╭─ Dataset records

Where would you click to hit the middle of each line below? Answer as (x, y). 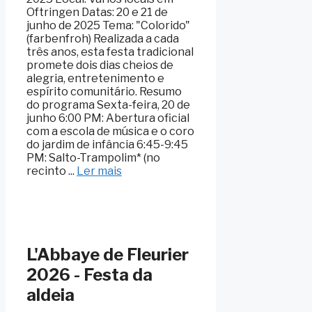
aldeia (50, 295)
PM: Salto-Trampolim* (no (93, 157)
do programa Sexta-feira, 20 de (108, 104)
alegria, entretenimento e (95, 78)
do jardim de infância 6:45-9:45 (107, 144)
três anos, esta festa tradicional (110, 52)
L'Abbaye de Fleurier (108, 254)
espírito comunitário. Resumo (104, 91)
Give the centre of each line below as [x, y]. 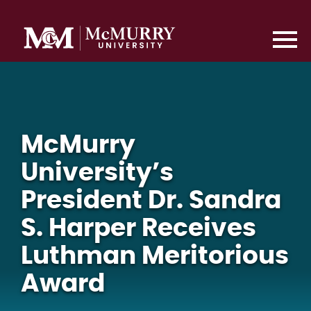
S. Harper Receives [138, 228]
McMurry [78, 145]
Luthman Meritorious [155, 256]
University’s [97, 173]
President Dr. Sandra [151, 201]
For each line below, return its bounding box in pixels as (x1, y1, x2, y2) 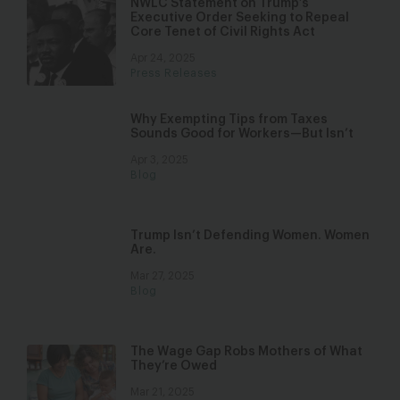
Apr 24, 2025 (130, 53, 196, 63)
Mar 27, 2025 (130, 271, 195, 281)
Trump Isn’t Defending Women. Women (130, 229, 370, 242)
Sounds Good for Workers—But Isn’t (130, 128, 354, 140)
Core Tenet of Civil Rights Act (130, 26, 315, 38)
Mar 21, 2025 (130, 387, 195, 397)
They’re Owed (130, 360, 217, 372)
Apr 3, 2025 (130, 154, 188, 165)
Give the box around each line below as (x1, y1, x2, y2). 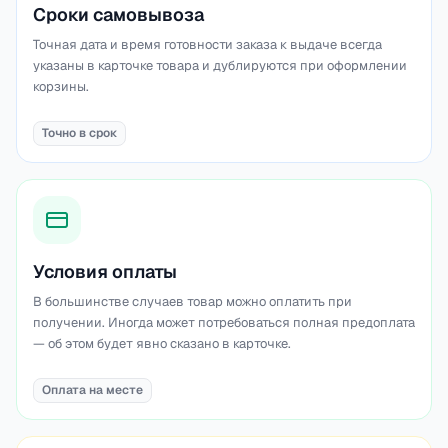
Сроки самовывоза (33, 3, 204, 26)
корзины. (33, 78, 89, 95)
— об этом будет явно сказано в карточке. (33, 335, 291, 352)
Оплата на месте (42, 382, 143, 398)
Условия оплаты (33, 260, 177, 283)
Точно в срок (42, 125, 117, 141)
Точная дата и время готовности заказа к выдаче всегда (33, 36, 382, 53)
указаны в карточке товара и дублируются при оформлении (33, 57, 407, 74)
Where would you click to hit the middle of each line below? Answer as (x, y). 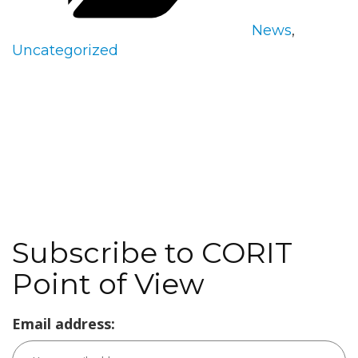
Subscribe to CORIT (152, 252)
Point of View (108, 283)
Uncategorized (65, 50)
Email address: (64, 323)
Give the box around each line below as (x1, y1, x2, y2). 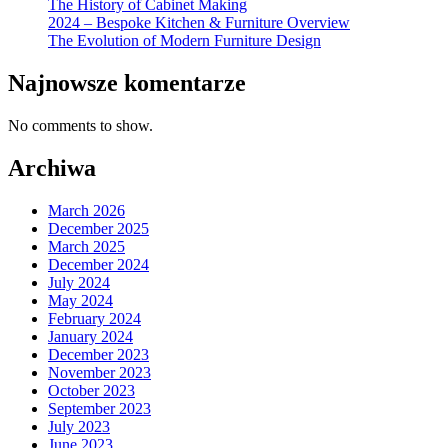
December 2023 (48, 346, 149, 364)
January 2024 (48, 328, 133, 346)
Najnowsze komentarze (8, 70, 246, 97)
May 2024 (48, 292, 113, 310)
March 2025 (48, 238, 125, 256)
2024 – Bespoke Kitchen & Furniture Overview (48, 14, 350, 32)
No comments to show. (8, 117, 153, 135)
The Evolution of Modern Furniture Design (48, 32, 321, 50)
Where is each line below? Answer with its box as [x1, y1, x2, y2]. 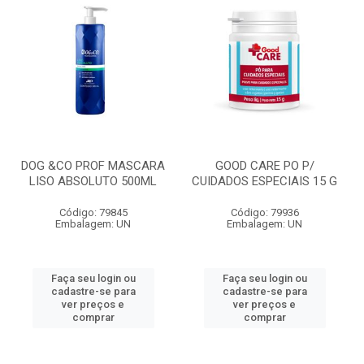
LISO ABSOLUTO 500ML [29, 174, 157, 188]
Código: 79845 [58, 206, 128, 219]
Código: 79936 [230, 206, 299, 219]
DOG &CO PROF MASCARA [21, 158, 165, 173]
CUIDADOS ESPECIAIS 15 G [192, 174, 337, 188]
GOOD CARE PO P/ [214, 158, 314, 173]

╰─

▶ _Instructions to follow_
Transcribe, word for word, only the material from its opening line through the line containing "Сроки самовывоза (33, 3, 204, 26)", both ends included, and omit the pictures.

▶ _Response to the exercise_
Where would you click to hit the middle of each line below? Answer as (x, y). 
aldeia (50, 295)
PM: Salto-Trampolim* (no (93, 157)
do programa Sexta-feira, 20 de (108, 104)
alegria, entretenimento e (95, 78)
do jardim de infância 6:45-9:45 (107, 144)
três anos, esta festa tradicional (110, 52)
L'Abbaye de Fleurier (108, 254)
espírito comunitário. Resumo (104, 91)
Give the centre of each line below as [x, y]. 
S. Harper Receives [138, 228]
McMurry [78, 145]
Luthman Meritorious [155, 256]
University’s [97, 173]
President Dr. Sandra [151, 201]
For each line below, return its bounding box in pixels as (x1, y1, x2, y2) 
Apr 24, 2025 (130, 53, 196, 63)
Mar 27, 2025 (130, 271, 195, 281)
Trump Isn’t Defending Women. Women (130, 229, 370, 242)
Sounds Good for Workers—But Isn’t (130, 128, 354, 140)
Core Tenet of Civil Rights Act (130, 26, 315, 38)
Mar 21, 2025 (130, 387, 195, 397)
They’re Owed (130, 360, 217, 372)
Apr 3, 2025 (130, 154, 188, 165)
Give the box around each line below as (x1, y1, x2, y2). 
Сроки самовывоза (33, 3, 204, 26)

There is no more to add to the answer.